Menschen mit schweren Lungenkrankheiten sind Risikopatienten. Sie kommen nun seltener in die Sprechstunden und sind daher auch schlechter eingestellt. Auch beim Lungenkrebs gibt es zusätzliche Probleme: Lungenkrebs ist sowieso schon schwierig zu entdecken. Heute kommen die Leuten mit Beschwerden noch später – die Prognosen fallen daher aktuell schlechter aus als früher.

Patientinnen werden nach der Intensivstation auf die Pneumologie verlegt. Wie muss man sich ihren Gesundheitszustand vorstellen?
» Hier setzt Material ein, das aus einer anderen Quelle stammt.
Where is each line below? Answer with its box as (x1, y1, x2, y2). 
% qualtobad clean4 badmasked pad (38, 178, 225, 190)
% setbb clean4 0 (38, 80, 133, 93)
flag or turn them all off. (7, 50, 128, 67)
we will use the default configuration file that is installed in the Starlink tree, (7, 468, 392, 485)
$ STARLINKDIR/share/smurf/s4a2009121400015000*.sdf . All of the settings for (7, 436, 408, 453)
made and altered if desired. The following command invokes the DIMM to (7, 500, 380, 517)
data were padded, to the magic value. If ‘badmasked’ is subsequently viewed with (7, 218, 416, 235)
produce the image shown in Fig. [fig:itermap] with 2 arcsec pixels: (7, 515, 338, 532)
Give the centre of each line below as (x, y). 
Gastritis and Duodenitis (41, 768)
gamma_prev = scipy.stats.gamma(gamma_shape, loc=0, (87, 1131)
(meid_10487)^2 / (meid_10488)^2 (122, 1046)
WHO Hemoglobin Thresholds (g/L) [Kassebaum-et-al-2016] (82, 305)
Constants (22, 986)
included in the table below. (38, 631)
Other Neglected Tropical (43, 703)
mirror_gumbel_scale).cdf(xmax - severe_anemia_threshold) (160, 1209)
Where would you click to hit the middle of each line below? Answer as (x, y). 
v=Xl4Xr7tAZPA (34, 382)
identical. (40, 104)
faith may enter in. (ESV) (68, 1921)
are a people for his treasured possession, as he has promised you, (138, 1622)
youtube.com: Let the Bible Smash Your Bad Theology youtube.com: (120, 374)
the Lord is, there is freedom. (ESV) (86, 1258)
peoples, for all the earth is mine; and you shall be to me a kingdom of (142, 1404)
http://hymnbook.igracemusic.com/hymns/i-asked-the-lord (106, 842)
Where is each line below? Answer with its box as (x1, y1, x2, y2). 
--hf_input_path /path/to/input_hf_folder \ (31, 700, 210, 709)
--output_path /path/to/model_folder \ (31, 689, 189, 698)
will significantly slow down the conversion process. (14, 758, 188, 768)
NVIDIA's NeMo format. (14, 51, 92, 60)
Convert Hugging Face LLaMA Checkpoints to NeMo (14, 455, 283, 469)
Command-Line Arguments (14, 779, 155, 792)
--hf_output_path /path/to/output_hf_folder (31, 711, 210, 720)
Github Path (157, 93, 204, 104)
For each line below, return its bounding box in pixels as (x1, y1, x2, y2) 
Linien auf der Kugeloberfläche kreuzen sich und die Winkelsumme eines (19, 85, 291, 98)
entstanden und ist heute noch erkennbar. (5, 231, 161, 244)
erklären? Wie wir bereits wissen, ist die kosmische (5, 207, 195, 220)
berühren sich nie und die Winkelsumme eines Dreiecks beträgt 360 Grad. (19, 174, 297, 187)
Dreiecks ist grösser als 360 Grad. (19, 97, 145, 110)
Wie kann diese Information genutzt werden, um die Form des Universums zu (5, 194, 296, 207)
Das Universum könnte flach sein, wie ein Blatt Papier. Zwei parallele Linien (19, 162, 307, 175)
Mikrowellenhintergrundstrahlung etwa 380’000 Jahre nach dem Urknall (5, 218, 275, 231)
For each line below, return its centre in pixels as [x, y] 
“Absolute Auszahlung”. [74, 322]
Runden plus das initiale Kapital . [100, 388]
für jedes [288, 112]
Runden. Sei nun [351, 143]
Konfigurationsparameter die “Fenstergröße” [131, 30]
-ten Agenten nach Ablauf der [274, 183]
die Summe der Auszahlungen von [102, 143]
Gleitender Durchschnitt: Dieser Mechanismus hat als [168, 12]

Wenn Covid-Patienten zu uns kommen, waren sie oft schon zwei oder drei Wochen schwerkrank im Spital. Sie haben die ganze Zeit im Bett verbracht. Das heisst, ihre Muskeln haben massiv abgebaut, sie haben häufig noch Schmerzen und sehr wenig Kraft. Selbst duschen ist für die meisten gar nicht oder nur mit sehr grosser Anstrengung möglich. Die meisten bekommen noch Sauerstoff über eine Nasenbrille oder über ein spezielles Beatmungsgerät. Das versuchen wir dann zu reduzieren. Weil die Patientinnen und Patienten auf der Intensivstation normalerweise im künstlichen Koma sind und nicht bei Bewusstsein, beginnt dann in der Pneumologie die Auseinandersetzung damit, dass sie schwer krank sind und es wohl noch lange bleiben werden. Nach etwa einer Woche oder zehn Tagen bei uns gehen sie für etwa drei Wochen in die Reha, wo das Bewegungstraining weitergeht, um wieder Muskeln aufzubauen.
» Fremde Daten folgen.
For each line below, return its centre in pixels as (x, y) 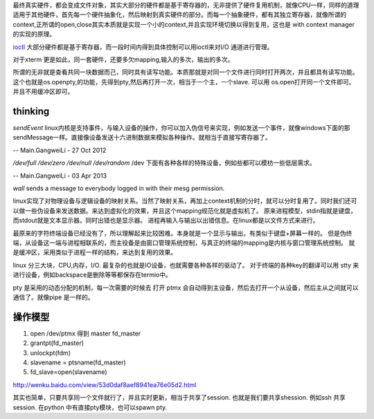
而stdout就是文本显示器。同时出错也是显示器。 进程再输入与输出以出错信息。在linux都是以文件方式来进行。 (166, 221)
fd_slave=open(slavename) (69, 372)
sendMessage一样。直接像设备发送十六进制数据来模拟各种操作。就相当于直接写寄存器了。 (142, 138)
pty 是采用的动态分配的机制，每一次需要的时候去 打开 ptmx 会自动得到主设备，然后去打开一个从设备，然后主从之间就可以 (186, 288)
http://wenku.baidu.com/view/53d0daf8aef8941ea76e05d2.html (105, 384)
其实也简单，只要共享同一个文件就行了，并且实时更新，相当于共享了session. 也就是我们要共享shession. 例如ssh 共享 (179, 398)
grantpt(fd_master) (57, 343)
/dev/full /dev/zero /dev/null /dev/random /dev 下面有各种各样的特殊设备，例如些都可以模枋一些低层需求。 (164, 163)
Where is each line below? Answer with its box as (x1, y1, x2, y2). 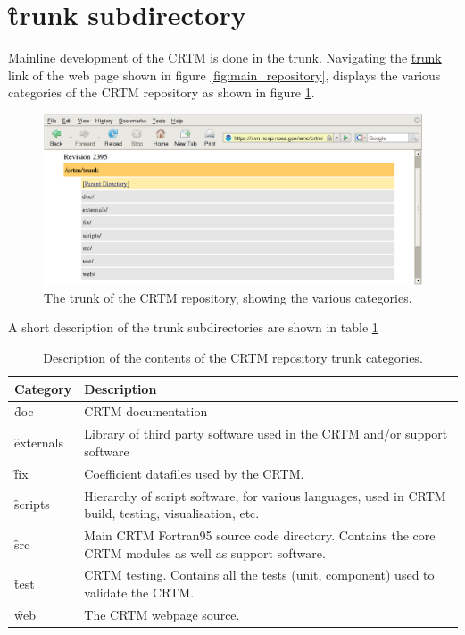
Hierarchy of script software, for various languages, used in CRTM (84, 486, 446, 505)
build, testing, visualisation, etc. (84, 504, 260, 522)
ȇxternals (14, 433, 63, 452)
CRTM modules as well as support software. (84, 543, 326, 562)
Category (14, 379, 72, 397)
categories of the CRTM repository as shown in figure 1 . (8, 83, 315, 102)
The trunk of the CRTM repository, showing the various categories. (44, 288, 412, 306)
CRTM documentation (84, 402, 208, 421)
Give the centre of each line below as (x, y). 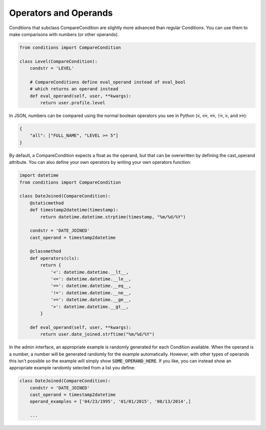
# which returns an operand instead (74, 89)
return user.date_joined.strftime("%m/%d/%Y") (97, 334)
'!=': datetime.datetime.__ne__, (91, 293)
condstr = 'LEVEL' (52, 68)
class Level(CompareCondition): (59, 61)
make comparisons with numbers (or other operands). (64, 34)
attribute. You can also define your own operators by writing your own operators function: (100, 162)
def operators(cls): (55, 258)
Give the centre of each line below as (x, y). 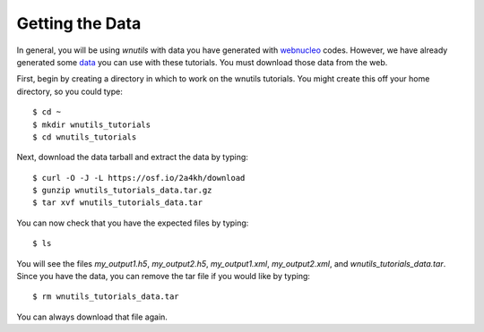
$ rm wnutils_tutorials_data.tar (106, 297)
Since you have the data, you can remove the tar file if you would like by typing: (164, 277)
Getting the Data (79, 23)
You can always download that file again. (92, 317)
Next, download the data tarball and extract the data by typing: (132, 157)
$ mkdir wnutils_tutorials (92, 124)
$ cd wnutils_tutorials (85, 137)
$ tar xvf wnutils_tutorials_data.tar (118, 203)
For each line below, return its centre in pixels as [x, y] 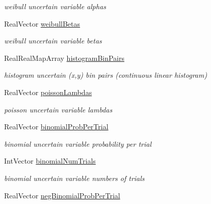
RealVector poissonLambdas [48, 92]
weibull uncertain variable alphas [55, 6]
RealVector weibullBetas [42, 23]
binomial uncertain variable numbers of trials [74, 178]
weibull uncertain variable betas [53, 41]
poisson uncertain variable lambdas [58, 109]
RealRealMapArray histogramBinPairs [64, 58]
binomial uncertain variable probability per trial [78, 143]

Sind vor allem Menschen betroffen, die vorher schon lungenkrank waren?

Das kann man so nicht sagen – die Betroffenen sind wirklich sehr divers. Zu Beginn waren wir erstaunt, dass unsere üblichen Patienten kaum an Covid erkrankten. Wir gehen davon aus, dass ihnen ihr Risiko sehr früh klar war und sie sich von Anfang an konsequent geschützt haben.

Corona ist vorwiegend eine Lungenkrankheit. Wieso werden Pneumologinnen von den Medien so selten interviewt?
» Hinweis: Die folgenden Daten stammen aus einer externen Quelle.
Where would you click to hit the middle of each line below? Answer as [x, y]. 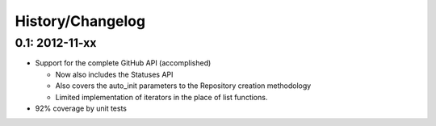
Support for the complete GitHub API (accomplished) [123, 63]
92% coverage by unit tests [81, 108]
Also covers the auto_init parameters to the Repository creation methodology [183, 86]
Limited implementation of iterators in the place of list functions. [161, 97]
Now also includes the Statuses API [114, 74]
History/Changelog [80, 21]
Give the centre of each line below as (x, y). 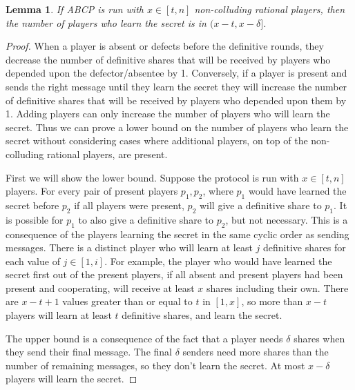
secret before (32, 205)
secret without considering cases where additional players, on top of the (157, 140)
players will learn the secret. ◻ (71, 379)
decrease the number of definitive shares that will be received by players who (168, 59)
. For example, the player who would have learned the (218, 261)
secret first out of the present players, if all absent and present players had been (174, 274)
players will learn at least (59, 315)
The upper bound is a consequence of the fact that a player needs (144, 338)
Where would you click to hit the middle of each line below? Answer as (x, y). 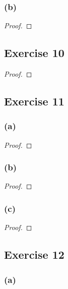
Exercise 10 (34, 53)
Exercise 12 (34, 254)
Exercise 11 (34, 101)
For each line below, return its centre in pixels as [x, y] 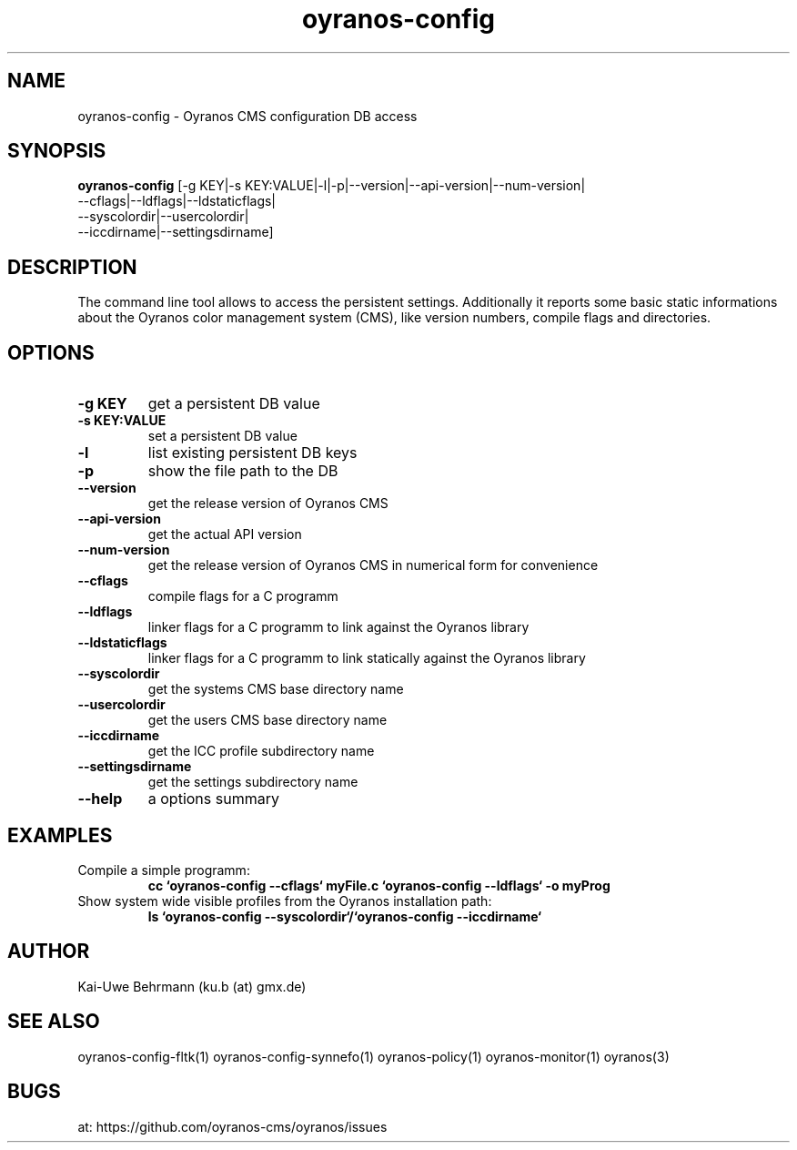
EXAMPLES [60, 835]
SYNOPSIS [57, 151]
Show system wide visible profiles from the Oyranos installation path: [285, 901]
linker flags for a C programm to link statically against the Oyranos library [367, 658]
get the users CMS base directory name [267, 720]
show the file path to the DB [243, 471]
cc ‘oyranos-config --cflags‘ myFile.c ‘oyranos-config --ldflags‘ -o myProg [379, 885]
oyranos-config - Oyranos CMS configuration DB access [247, 116]
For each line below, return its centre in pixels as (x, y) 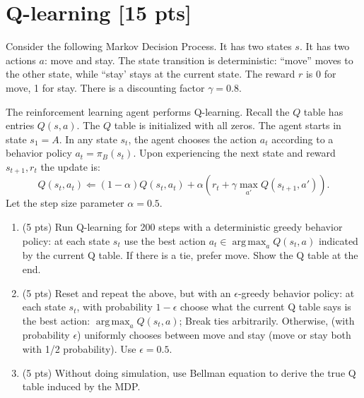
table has (323, 111)
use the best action (165, 240)
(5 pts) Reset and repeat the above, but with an (127, 293)
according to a (303, 139)
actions (21, 60)
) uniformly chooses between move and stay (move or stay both (214, 335)
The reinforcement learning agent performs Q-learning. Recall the (148, 111)
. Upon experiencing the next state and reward (234, 153)
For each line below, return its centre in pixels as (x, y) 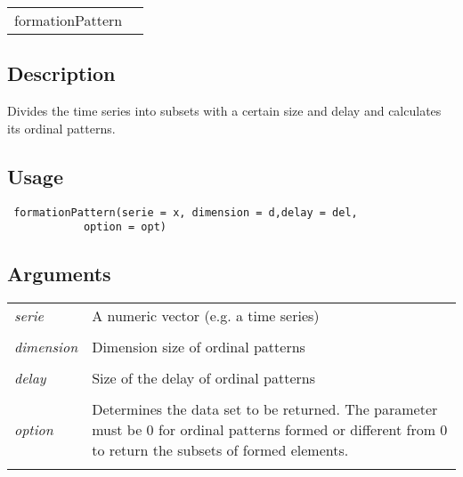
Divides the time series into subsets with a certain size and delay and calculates (224, 111)
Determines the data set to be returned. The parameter (265, 409)
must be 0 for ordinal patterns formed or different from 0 (270, 430)
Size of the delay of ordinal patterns (204, 378)
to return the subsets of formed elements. (220, 450)
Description (61, 73)
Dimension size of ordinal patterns (199, 347)
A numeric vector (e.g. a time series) (206, 316)
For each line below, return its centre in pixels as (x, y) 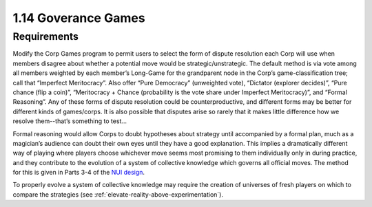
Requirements (46, 36)
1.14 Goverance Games (79, 18)
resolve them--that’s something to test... (70, 121)
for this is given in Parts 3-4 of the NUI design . (79, 173)
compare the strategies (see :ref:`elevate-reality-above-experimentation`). (118, 194)
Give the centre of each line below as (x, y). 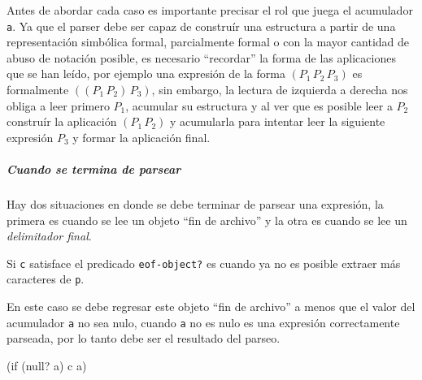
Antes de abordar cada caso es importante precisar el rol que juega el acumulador (210, 10)
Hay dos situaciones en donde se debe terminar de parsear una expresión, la (195, 203)
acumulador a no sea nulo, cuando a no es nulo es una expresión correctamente (203, 322)
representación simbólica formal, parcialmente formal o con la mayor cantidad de (208, 42)
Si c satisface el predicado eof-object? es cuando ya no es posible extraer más (204, 263)
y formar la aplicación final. (141, 137)
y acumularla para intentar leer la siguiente (278, 121)
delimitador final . (49, 236)
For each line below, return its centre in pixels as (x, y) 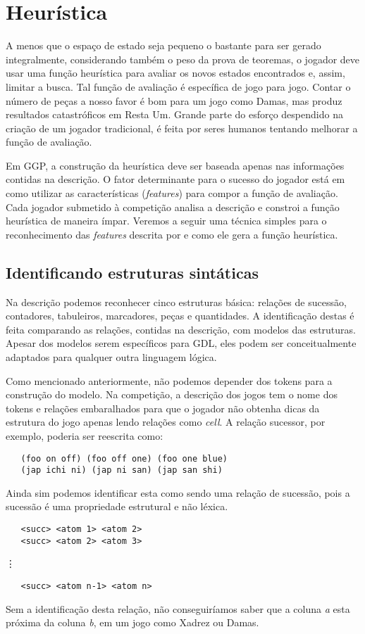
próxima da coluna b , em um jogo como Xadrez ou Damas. (132, 622)
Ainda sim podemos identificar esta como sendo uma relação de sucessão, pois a (178, 492)
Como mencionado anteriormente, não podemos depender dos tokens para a (169, 380)
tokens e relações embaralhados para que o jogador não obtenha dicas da (163, 408)
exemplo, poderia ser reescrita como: (85, 435)
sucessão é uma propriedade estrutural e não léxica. (117, 506)
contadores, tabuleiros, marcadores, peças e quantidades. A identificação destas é (180, 316)
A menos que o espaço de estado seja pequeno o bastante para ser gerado (163, 45)

Das ist eine gute Frage. Wahrscheinlich interessiert sich die Öffentlichkeit vor allem für die schnelle Verbreitung, weil das neu ist und alle betrifft. All die Hochrechnungen, wie sich das Virus überträgt, was man gegen die Übertragung tun kann – das sind nicht primär Themen der Pneumologie, sondern der Virologie. Ich werde im Bekanntenkreis hingegen viel nach der Impfung gefragt – ob man sich jetzt impfen soll oder lieber noch abwarten. Die Schnelligkeit der Entwicklung der Impfstoffe verunsichert viele Menschen. Ich rate aber auf alle Fälle zu einer sofortigen Impfung. Alle vorliegenden Daten belegen, dass die Impfstoffe sehr sicher sind und guten Schutz bieten.